Dataset records:
◇ ◇ ◇

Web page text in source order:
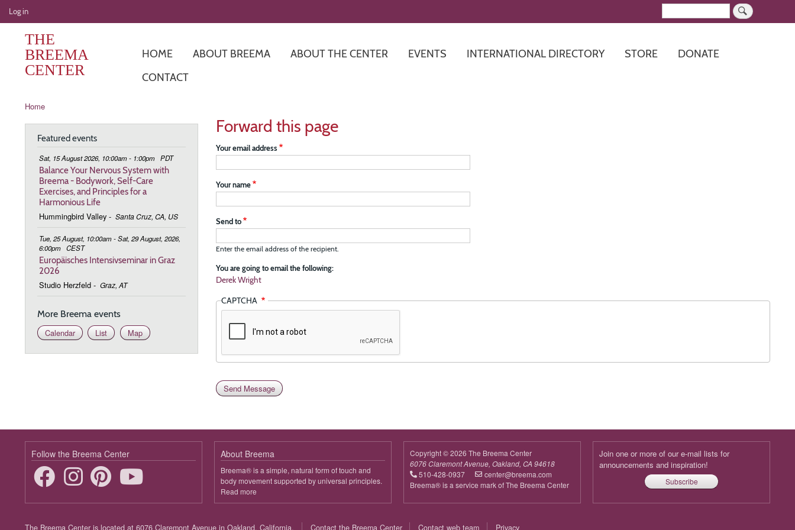
User
account
menu
Log in
Search
THE
BREEMA
CENTER
HOME ABOUT BREEMA ABOUT THE CENTER EVENTS INTERNATIONAL DIRECTORY STORE
DONATE
CONTACT
Breadcrumb
Home
Forward this page
Your email address
Your name
Send to
Enter the email address of the recipient.
You are going to email the following:
Derek Wright
CAPTCHA
Featured events
Sat, 15 August 2026, 10:00am - 1:00pm PDT
Balance Your Nervous System with
Breema - Bodywork, Self-Care
Exercises, and Principles for a
Harmonious Life
Hummingbird Valley - Santa Cruz, CA, US
Tue, 25 August, 10:00am - Sat, 29 August, 2026,
6:00pm CEST
Europäisches Intensivseminar in Graz
2026
Studio Herzfeld - Graz, AT
More Breema events
Calendar
List Map
Follow the Breema Center About Breema
Breema® is a simple, natural form of touch and
body movement supported by universal principles.
Read more
Breema
Copyright © 2026 The Breema Center
6076 Claremont Avenue, Oakland, CA 94618
510-428-0937
center@breema.com
Breema® is a service mark of The Breema Center
Join one or more of our e-mail lists for
announcements and inspiration!
Subscribe
Footer
The Breema Center is located at 6076 Claremont Avenue in Oakland, California. Contact the Breema Center Contact web team Privacy
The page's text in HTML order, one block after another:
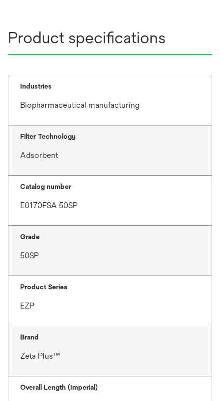
Product specifications
Industries
Biopharmaceutical manufacturing
Filter Technology
Adsorbent
Catalog number
E0170FSA 50SP
Grade
50SP
Product Series
EZP
Brand
Zeta Plus™
Overall Length (Imperial)
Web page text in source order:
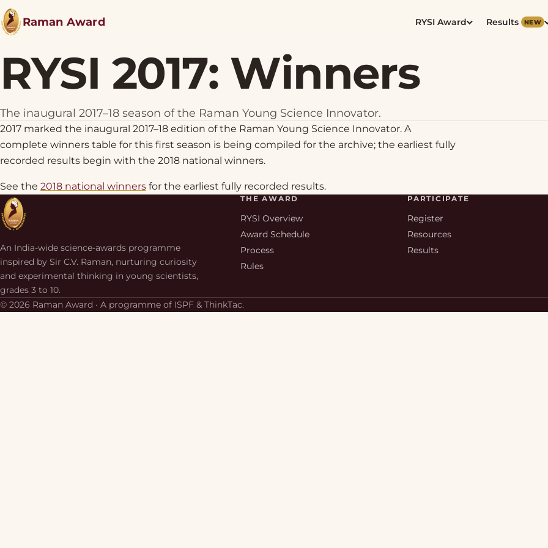
Raman Award RYSI Award Results NEW
RYSI 2017: Winners
The inaugural 2017–18 season of the Raman Young Science Innovator.
2017 marked the inaugural 2017–18 edition of the Raman Young Science Innovator. A
complete winners table for this first season is being compiled for the archive; the earliest fully
recorded results begin with the 2018 national winners.
See the 2018 national winners for the earliest fully recorded results.
An India-wide science-awards programme
inspired by Sir C.V. Raman, nurturing curiosity
and experimental thinking in young scientists,
grades 3 to 10.
THE AWARD
RYSI Overview
Award Schedule
Process
Rules
PARTICIPATE
Register
Resources
Results
© 2026 Raman Award · A programme of ISPF & ThinkTac.
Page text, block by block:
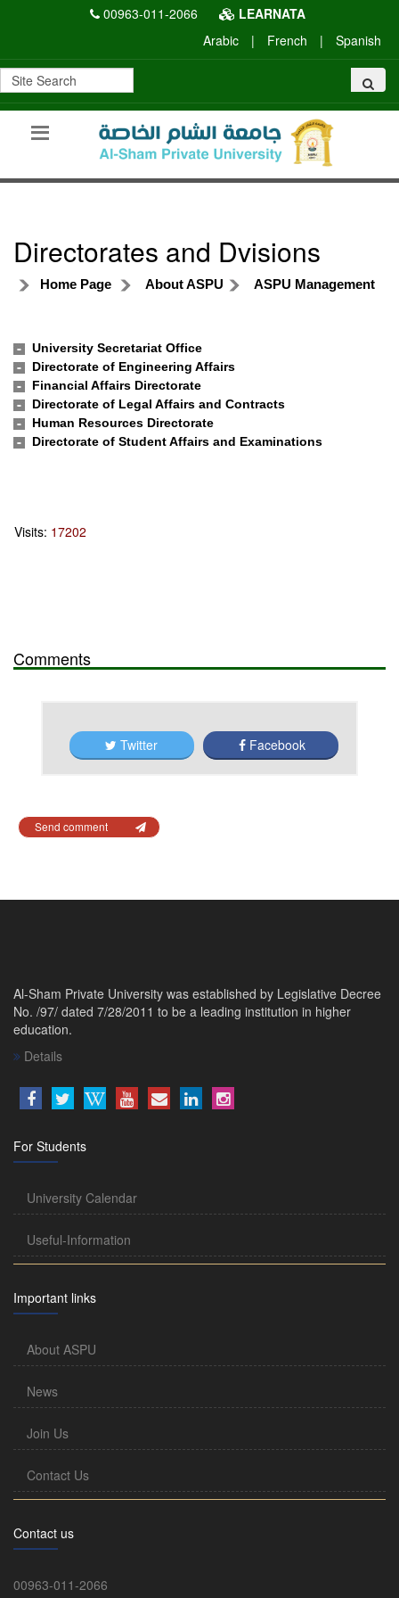
00963-011-2066
LEARNATA
Arabic
| French | Spanish
Directorates and Dvisions
Home Page About ASPU ASPU Management
University Secretariat Office
Directorate of Engineering Affairs
Financial Affairs Directorate
Directorate of Legal Affairs and Contracts
Human Resources Directorate
Directorate of Student Affairs and Examinations
Visits: 17202
Comments
Twitter Facebook
Send comment
Al-Sham Private University was established by Legislative Decree
No. /97/ dated 7/28/2011 to be a leading institution in higher
education.
Details
For Students
University Calendar
Useful-Information
Important links
About ASPU
News
Join Us
Contact Us
Contact us
00963-011-2066
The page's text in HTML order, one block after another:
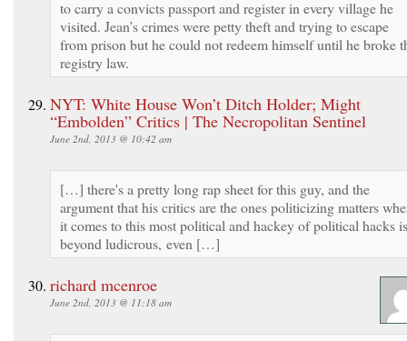
to carry a convicts passport and register in every village he
visited. Jean’s crimes were petty theft and trying to escape
from prison but he could not redeem himself until he broke
registry law.
NYT: White House Won’t Ditch Holder; Might
“Embolden” Critics | The Necropolitan Sentinel
June 2nd, 2013 @ 10:42 am
[…] there's a pretty long rap sheet for this guy, and the
argument that his critics are the ones politicizing matters
it comes to this most political and hackey of political hacks is
beyond ludicrous, even […]
richard mcenroe
June 2nd, 2013 @ 11:18 am

◇ ◇ ◇

Output, exactly and with no other text, the line that contains "The Necropolitan Sentinel" and all lines from there to the end of the records.

“Embolden” Critics | The Necropolitan Sentinel
June 2nd, 2013 @ 10:42 am
[…] there's a pretty long rap sheet for this guy, and the
argument that his critics are the ones politicizing matters
it comes to this most political and hackey of political hacks is
beyond ludicrous, even […]
richard mcenroe
June 2nd, 2013 @ 11:18 am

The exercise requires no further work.